Госпожа Теодора наклонилась, прислушиваясь к дыханию старика: жив ли он еще?

— Да, он дышит, мне кажется, он спит. О, если бы ему есть каждый день, он чувствовал бы себя молодцом. Но что поделаешь? У него не осталось никого на свете, и когда человеку перевалит за семьдесят, то, пожалуй, лучше всего ему утопиться. Он маляр, а эти рабочие после пятидесяти лет по большей части уже не могут работать, стоя на стремянке. Сначала он еще находил кое-какую работенку, которую можно было делать, стоя на земле. Потом ему подвезло, его наняли караулить лесной склад. А теперь ему крышка; его рассчитали, никуда не берут, и вот уже два месяца, как он свалился в этом углу и ждет смерти. Хозяин дома пока еще не осмеливается вышвырнуть его на улицу, хотя у него уже давно руки чешутся это сделать. Ну а мы — что с нас взять? Иной раз занесешь ему капельку винца да корочку хлеба. Но ведь когда самим нечего есть, не больно-то накормишь других!

Пьер с ужасом смотрел на жалкую развалину; во что превратили нищета и социальная несправедливость человека, проработавшего пятьдесят лет! Постепенно он разглядел седую голову, изможденное, плоское, изуродованное лицо. Беспросветный труд и крушение всех надежд наложили печать на черты этого человека. До самых глаз лицо заросло бородой и напоминало морду старой клячи, которую перестали подстригать, с перекосившейся беззубой челюстью. Глаза остекленели, нос смыкался с подбородком. А главное, это сходство с клячей, искалеченной непосильным трудом, охромевшей, свалившейся на землю и годной только на живодерню.

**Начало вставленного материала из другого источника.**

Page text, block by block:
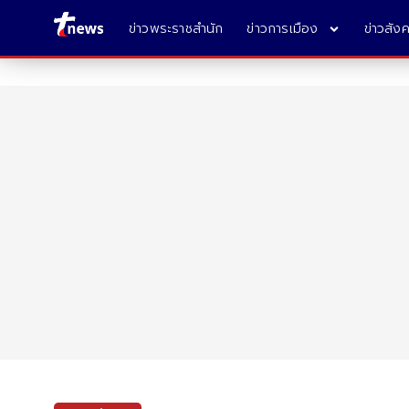
ข่าวพระราชสำนัก ข่าวการเมือง ข่าวสัง
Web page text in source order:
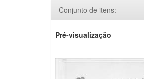
Conjunto de itens:
Pré-visualização
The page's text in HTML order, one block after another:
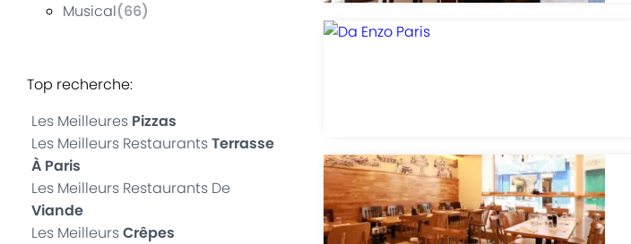
Musical(66)
Top recherche:
Les Meilleures Pizzas
Les Meilleurs RestaurantsTerrasse
À Paris
Les Meilleurs Restaurants De
Viande
Les MeilleursCrêpes
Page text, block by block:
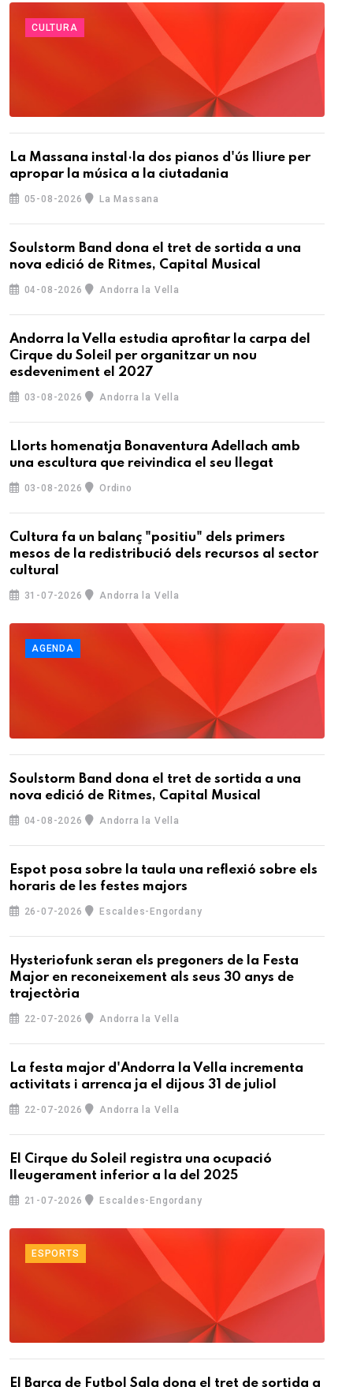
CULTURA
La Massana instal·la dos pianos d'ús lliure per
apropar la música a la ciutadania
05-08-2026 La Massana
Soulstorm Band dona el tret de sortida a una
nova edició de Ritmes, Capital Musical
04-08-2026 Andorra la Vella
Andorra la Vella estudia aprofitar la carpa del
Cirque du Soleil per organitzar un nou
esdeveniment el 2027
03-08-2026 Andorra la Vella
Llorts homenatja Bonaventura Adellach amb
una escultura que reivindica el seu llegat
03-08-2026 Ordino
Cultura fa un balanç "positiu" dels primers
mesos de la redistribució dels recursos al sector
cultural
31-07-2026 Andorra la Vella
AGENDA
Soulstorm Band dona el tret de sortida a una
nova edició de Ritmes, Capital Musical
04-08-2026 Andorra la Vella
Espot posa sobre la taula una reflexió sobre els
horaris de les festes majors
26-07-2026 Escaldes-Engordany
Hysteriofunk seran els pregoners de la Festa
Major en reconeixement als seus 30 anys de
trajectòria
22-07-2026 Andorra la Vella
La festa major d'Andorra la Vella incrementa
activitats i arrenca ja el dijous 31 de juliol
22-07-2026 Andorra la Vella
El Cirque du Soleil registra una ocupació
lleugerament inferior a la del 2025
21-07-2026 Escaldes-Engordany
ESPORTS
El Barça de Futbol Sala dona el tret de sortida a
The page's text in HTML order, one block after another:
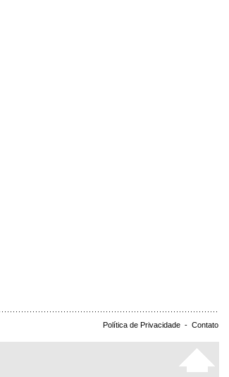
Política de Privacidade - Contato
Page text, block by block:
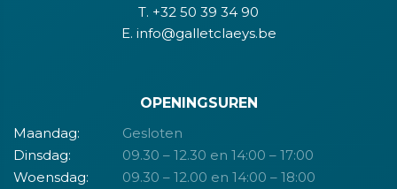
T. +32 50 39 34 90
E. info@galletclaeys.be
OPENINGSUREN
Maandag:
Gesloten
Dinsdag:
09.30 – 12.30 en 14:00 – 17:00
Woensdag:
09.30 – 12.00 en 14:00 – 18:00
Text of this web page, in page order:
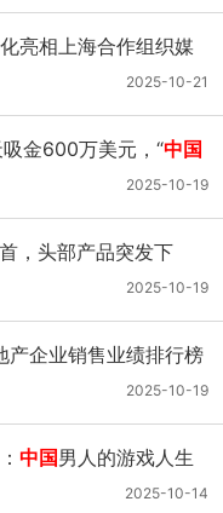
亮相上海合作组织媒
2025-10-21
金600万美元，“中国
出了黑马二次元游戏
2025-10-19
，头部产品突发下
2025-10-19
产企业销售业绩排行榜
2025-10-19
中国男人的游戏人生
2025-10-14
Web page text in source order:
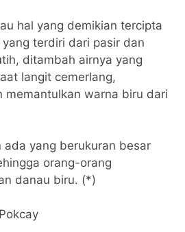
hal yang demikian tercipta
terdiri dari pasir dan
ditambah airnya yang
langit cemerlang,
memantulkan warna biru dari
ada yang berukuran besar
orang-orang
danau biru. (*)
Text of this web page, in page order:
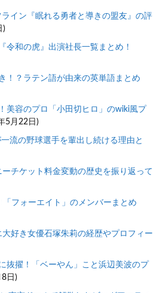
イン『眠れる勇者と導きの盟友』の評
)
令和の虎』出演社長一覧まとめ！
！？ラテン語が由来の英単語まとめ
美容のプロ「小田切ヒロ」のwiki風プ
5月22日)
流の野球選手を輩出し続ける理由と
チケット料金変動の歴史を振り返って
「フォーエイト」のメンバーまとめ
大好き女優石塚朱莉の経歴やプロフィー
抜擢！「ベーやん」こと浜辺美波のプ
8日)
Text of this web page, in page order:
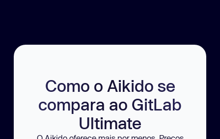
Como o Aikido se
compara ao GitLab
Ultimate
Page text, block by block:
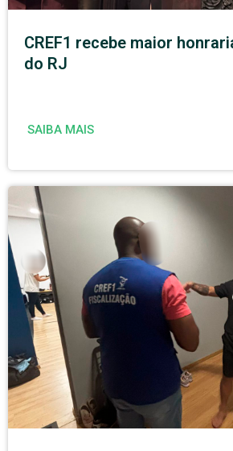
CREF1 recebe maior
do RJ
SAIBA MAIS
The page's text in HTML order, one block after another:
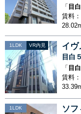
「 目白
賃料：
1LDK VR内見 イヴ
目白
「 目白
賃料：
1LDK ソ
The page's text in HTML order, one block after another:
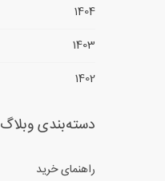
1404
1403
1402
دسته‌بندی وبلاگ
راهنمای خرید
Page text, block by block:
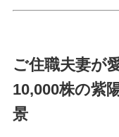
ご住職夫妻が
10,000株の紫
景
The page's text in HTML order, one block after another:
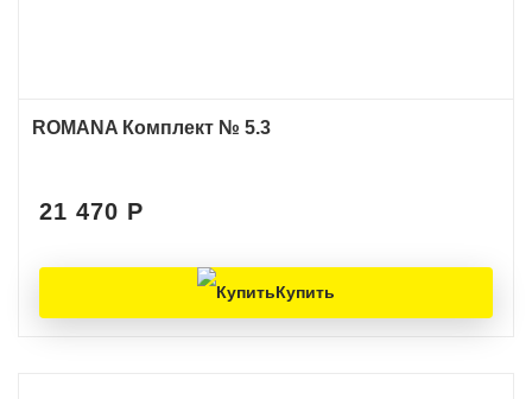
ROMANA Комплект № 5.3
21 470 Р
Купить
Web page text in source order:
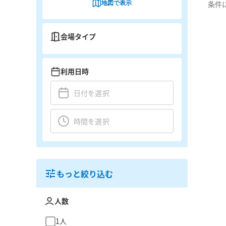
条件
地図で表示
会場タイプ
利用日時
もっと絞り込む
人数
1人
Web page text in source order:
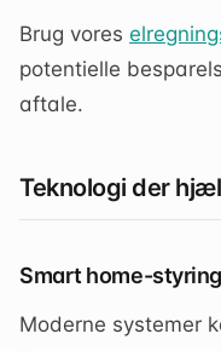
Brug vores
potentielle
aftale.
Teknologi der
Smart home-styring
Moderne systemer
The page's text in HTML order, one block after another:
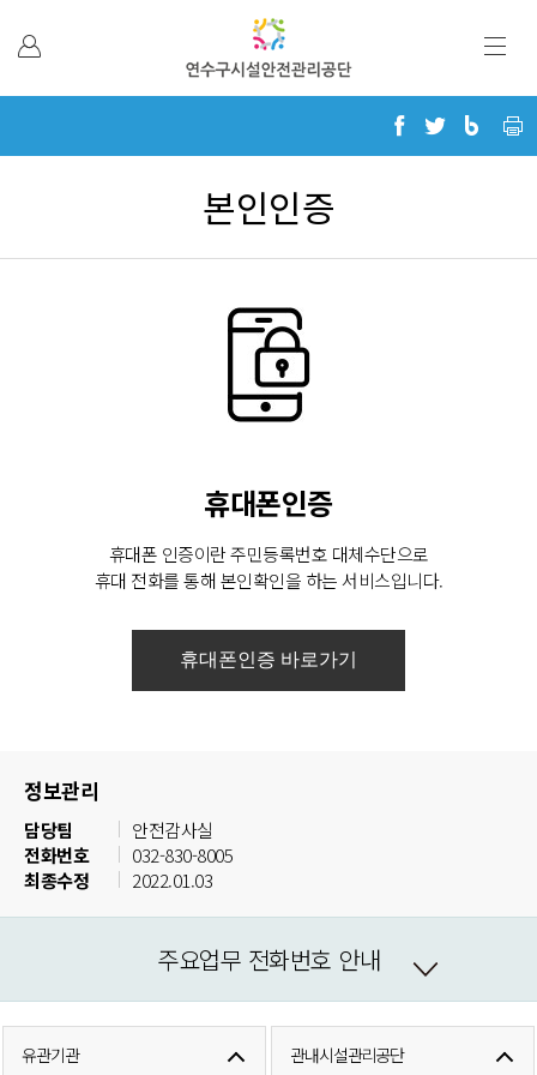
본인인증
휴대폰인증
휴대폰 인증이란 주민등록번호 대체수단으로
휴대 전화를 통해 본인확인을 하는 서비스입니다.
정보관리
담당팀
안전감사실
전화번호
032-830-8005
최종수정
2022.01.03
주요업무 전화번호 안내
유관기관 관내시설관리공단
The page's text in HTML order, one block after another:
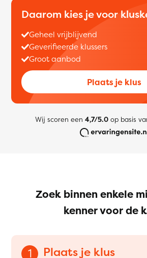
Daarom kies je voor
Geheel vrijblijvend
Geverifieerde klussers
Groot aanbod
Plaats je klus
Wij scoren een 4,7/5.0op basis
Zoek binnen enkele
kenner voor de
1 Plaats je klus
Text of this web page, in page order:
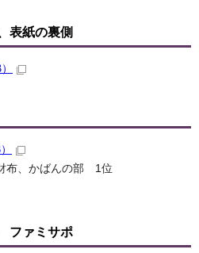
表紙の裏側
布、かばんの部 1位
ファミサポ
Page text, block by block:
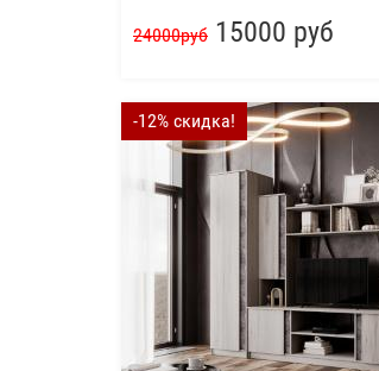
24000руб 15000 руб
-12% скидка!
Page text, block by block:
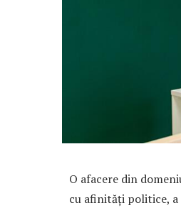
O afacere din
cu afinități politice, a
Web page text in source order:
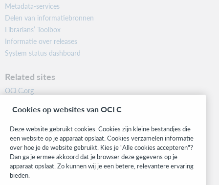
Metadata-services
Delen van informatiebronnen
Librarians’ Toolbox
Informatie over releases
System status dashboard
Related sites
OCLC.org
Community
Research
WebJunction
Developer Network
Stay in the know.
Cookies op websites van OCLC
Deze website gebruikt cookies. Cookies zijn kleine bestandjes die
een website op je apparaat opslaat. Cookies verzamelen informatie
over hoe je de website gebruikt. Kies je "Alle cookies accepteren"?
Dan ga je ermee akkoord dat je browser deze gegevens op je
apparaat opslaat. Zo kunnen wij je een betere, relevantere ervaring
bieden.
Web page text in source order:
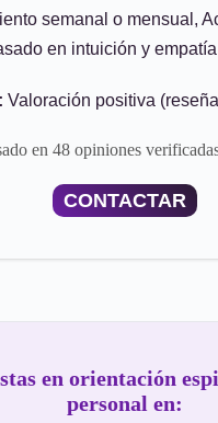
semanal o mensual,
en intuición y empatía
Valoración positiva
en 48 opiniones
CONTACTAR
en orientación
personal en:
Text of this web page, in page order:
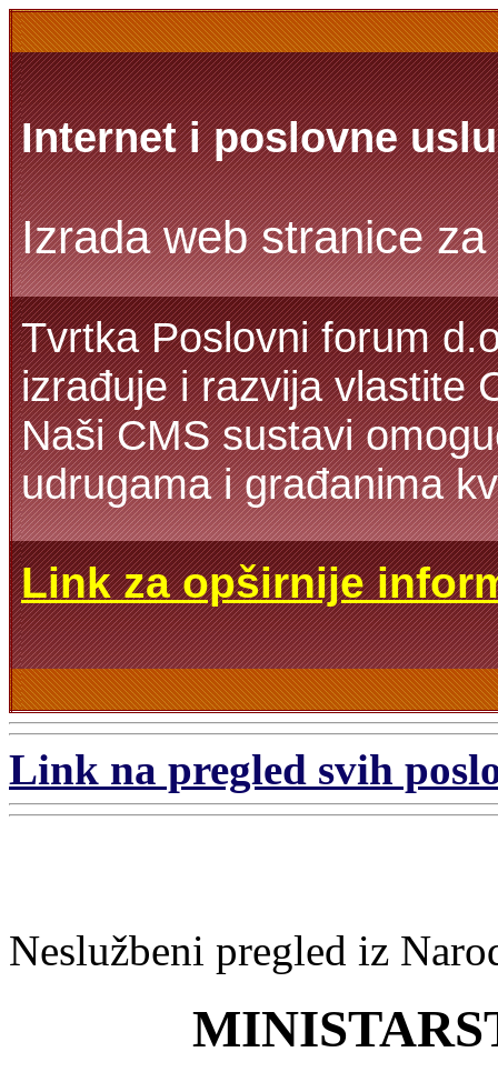
Internet i poslovne
Izrada web stranice
Tvrtka Poslovni forum
izrađuje i razvija vlastite
Naši CMS sustavi
udrugama i građanima
Link za opširnije
Link na pregled svih
Neslužbeni pregled iz
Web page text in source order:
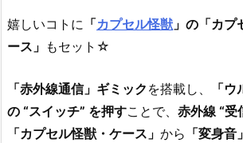
嬉しいコトに 「カプセル怪獣 」の「カプ
ース」 もセット☆
「赤外線通信」ギミック を搭載し、
「
の “スイッチ” を押すことで、 赤外線 “受
「カプセル怪獣・ケース」 から 「変身
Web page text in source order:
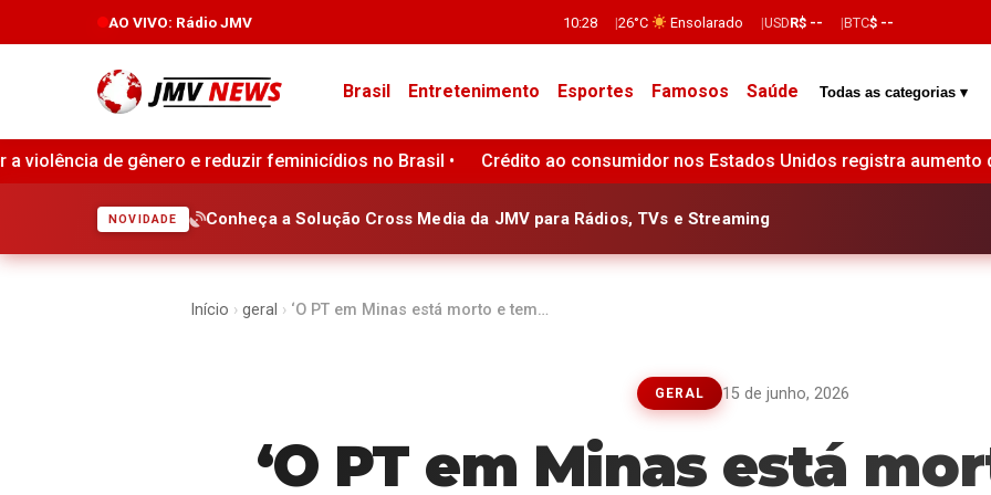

— Ах, бедняга! — прошептал, содрогаясь, священник. — И его оставили умирать тут с голоду, одного, без всякой помощи! Его не приняли ни в одну больницу, ни в один приют!

— Полноте! — сказала г-жа Теодора жалобным и покорным голосом. — Больницы для больных, а он вовсе не болен, он попросту кончается от истощения сил. А потом, с ним не больно-то столкуешься; еще на этих днях приходили за ним, хотели взять его в приют, но он не желает жить под замком, огрызается, когда его расспрашивают, да вдобавок известно, что он любит выпить и ругает буржуа… Но, слава богу, скоро придет ему избавление!